Oficial naval em uniforme branco aponta para navio de guerra ancorado em porto sob luz do entardecer.

Plano da Marinha do Chile e construção local com a ASMAR

Há tempos a Marinha do Chile deixa claro que pretende, entre o fim desta década e o início da próxima, colocar em operação uma nova série de fragatas baseada em plataformas de combate de superfície de nova geração. O ponto mais marcante - acompanhando a evolução da capacidade chilena de construção naval militar, com a ASMAR no centro desse processo - é que esses novos navios de combate, pensados para substituir as atuais fragatas Type 23, deverão ser construídos no país em parceria com empresas estrangeiras.

Fragatas Type 31 para substituir as Type 23

Nesse contexto e em resposta às necessidades de projeção naval do Chile, o Reino Unido - tanto por meio do seu governo quanto da sua base industrial de defesa - vem promovendo as fragatas Type 31, também conhecidas como classe Inspiração, atualmente em construção pela Babcock International na Escócia para a Marinha Real, como a opção destinada a ocupar no futuro o lugar das Type 23 chilenas.

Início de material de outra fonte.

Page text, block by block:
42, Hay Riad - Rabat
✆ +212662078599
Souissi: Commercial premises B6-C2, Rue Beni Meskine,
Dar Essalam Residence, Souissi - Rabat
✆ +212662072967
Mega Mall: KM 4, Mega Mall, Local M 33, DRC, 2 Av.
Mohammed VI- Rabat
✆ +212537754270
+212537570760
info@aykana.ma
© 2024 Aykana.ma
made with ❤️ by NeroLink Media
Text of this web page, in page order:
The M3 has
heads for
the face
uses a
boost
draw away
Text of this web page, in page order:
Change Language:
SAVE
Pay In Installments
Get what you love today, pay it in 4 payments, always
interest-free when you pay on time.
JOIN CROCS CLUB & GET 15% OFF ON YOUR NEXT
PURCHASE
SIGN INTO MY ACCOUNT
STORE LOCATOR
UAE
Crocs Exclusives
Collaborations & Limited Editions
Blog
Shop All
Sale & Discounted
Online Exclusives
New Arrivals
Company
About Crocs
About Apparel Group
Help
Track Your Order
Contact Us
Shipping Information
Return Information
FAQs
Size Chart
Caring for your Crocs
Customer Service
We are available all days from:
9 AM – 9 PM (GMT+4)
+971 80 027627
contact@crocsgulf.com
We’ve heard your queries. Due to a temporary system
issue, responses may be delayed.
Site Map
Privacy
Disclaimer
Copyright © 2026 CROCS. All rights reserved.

Sinais recentes em Rosyth: HMS Active e HMS Bulldog

Um dos indícios mais recentes dessa movimentação - associado ao programa em curso de reequipamento da Marinha Real e também a iniciativas atuais conduzidas pela Polónia (classe Miecznik) e pela Indonésia (classe Vermelho e Branco) - ocorreu durante a cerimónia de apresentação da HMS Active, a segunda fragata britânica incluída no primeiro lote de cinco navios.

Na ocasião, o navio deixou as instalações de montagem em Rosyth, na Escócia, assinalando mais um marco na sua construção e, ao que tudo indica, abrindo caminho para o seu lançamento ao mar. No mesmo evento, de forma simbólica, também foi marcado o início da produção da quarta fragata destinada à Marinha Real, que receberá o nome HMS Bulldog.

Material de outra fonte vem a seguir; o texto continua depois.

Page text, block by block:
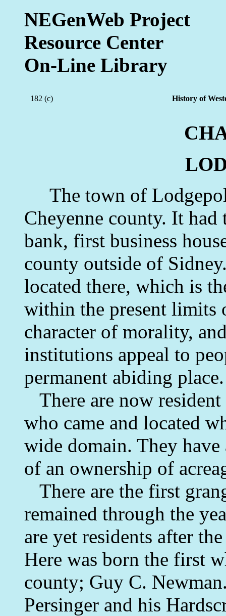
NEGenWeb Project
Resource Center
On-Line Library
182 (c) History of
The town of
Cheyenne county. It
bank, first business
county outside of
located there, which is
within the present limits
character of morality,
institutions appeal to
permanent abiding place.
There are now
who came and located
wide domain. They have
of an ownership of
There are the first
remained through the
are yet residents after
Here was born the first
county; Guy C.
Persinger and his
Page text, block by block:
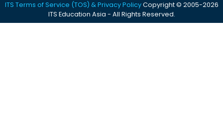
ITS Terms of Service (TOS) & Privacy PolicyCopyright © 2005-2026
ITS Education Asia - All Rights Reserved.

Durante as celebrações, porém, um vídeo projetado nas oficinas do estaleiro chamou a atenção do público: ele exibia as bandeiras de parceiros do programa - ou de países com unidades já em construção - e também as de futuros e potenciais operadores que poderiam escolher a Type 31 para renovar as suas frotas de superfície.

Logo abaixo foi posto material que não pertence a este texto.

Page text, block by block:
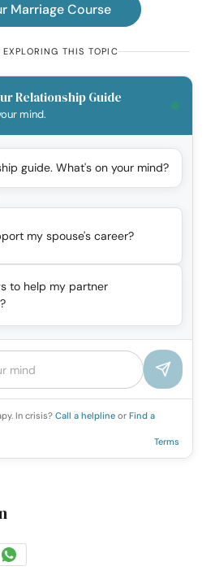
Marriage Course
THIS TOPIC
Relationship Guide
mind.
guide. What's on your mind?
my spouse's career?
to help my partner
In crisis? Call a helpline or Find a
Terms
Share
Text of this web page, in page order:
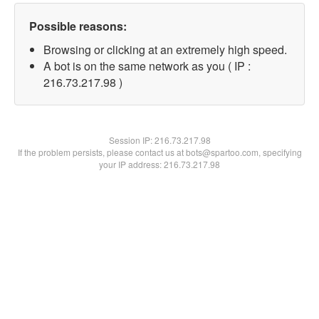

Entre essas bandeiras, a do Chile foi notada de imediato, assim como a da Dinamarca, cuja marinha já planeia substituir as suas fragatas Type 23 e classe Iver Huitfeldt. Também eram visíveis as bandeiras da Suécia, da Nova Zelândia e da Coreia do Sul.

Diálogo Chile–Reino Unido e maturidade industrial chilena

No caso chileno, representantes do Ministério da Defesa, além de autoridades navais e do setor industrial, vêm mantendo diversas reuniões e contactos com interlocutores do governo britânico e com empresas envolvidas no programa Arrowhead.

Ainda que não exista uma decisão oficial, não é exagero considerar a Type 31 como uma substituta natural para as atuais fragatas Type 23 em serviço na Marinha do Chile - navios que foram adquiridos anos atrás junto à Marinha Real. E isso não é um detalhe menor, já que a indústria naval chilena tem demonstrado um nível crescente de maturidade ao construir meios militares cada vez mais complexos, como evidencia o recente comissionamento do quebra-gelo Almirante Viel, que em breve deverá ser acompanhado por quatro navios multipropósito previstos no Projeto Escotillón IV.

Independentemente de qual seja a escolha final do Chile, é muito provável que o país venha a construir com as próprias mãos a próxima geração de navios de combate encarregada de proteger a sua soberania ao longo da extensa costa marítima, em linha com o seu lema nacional: “Pela razão ou pela força”.